Results of Operations
The propane industry is seasonal in nature with peak activity during the
winter months. Due to the seasonality of the business, results of operations for
the three and six months ended January 31, 1997 and 1996, are not necessarily
indicative of the results to be expected for a full year. Other factors
affecting the results of operations include competitive conditions, demand for
product, variations in weather and fluctuations in propane prices.

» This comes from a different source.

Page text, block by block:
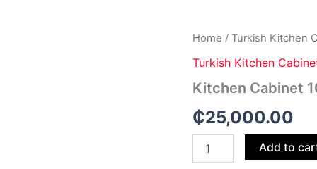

Three Months Ended January 31, 1997 vs. January 31, 1996
Total Revenues. Total revenues increased 45.6% to $347,056,000 as compared
to $238,381,000 in the second quarter of fiscal 1996, primarily due to increased
sales price per retail gallon, increased retail propane volumes, and an increase
in revenues from other operations (wholesale marketing, chemical feedstocks and
net trading operations).
A volatile propane market during the quarter caused a significant increase
to the cost of product which in turn caused an increase in sales price per
gallon. Propane spot market prices began to decline late in the quarter ended
January 31, 1997, returning to historical levels. Management does not expect
third quarter revenues to be materially affected by the propane market factors
that occurred during the first half of fiscal 1997. Retail volumes increased
12.9% to 274,417,000 gallons as compared to 243,070,000 gallons for the year ago
quarter, primarily due to acquisitions, and to a lesser extent a strong crop
drying season partially offset by slightly warmer temperatures than the prior
year and customer conservation efforts. Revenues from other operations increased
by $15,725,000 primarily due to increased wholesale marketing volumes and an
increased price per gallon.
Gross Profit. Gross profit increased 28.0% to $143,291,000 as compared
to $111,909,000 in the second quarter of fiscal 1996, primarily as the
result of increased retail propane volumes attributed to acquisitions,
and also due to trading and supply gains and a small increase in retail margins,
partially offset by the impact of slightly warmer weather and customer
conservation.
Operating Expenses. Operating expenses increased 27.2% to $60,747,000 as
compared to $47,750,000 in the second quarter of fiscal 1996 primarily due to
acquisition related increases in personnel costs, plant and office expenses,
vehicle and other expenses.
Depreciation and Amortization. Depreciation and amortization expense
increased 22.1% to $10,753,000 as compared to $8,810,000 for the year ago period
primarily due to acquisitions of propane businesses.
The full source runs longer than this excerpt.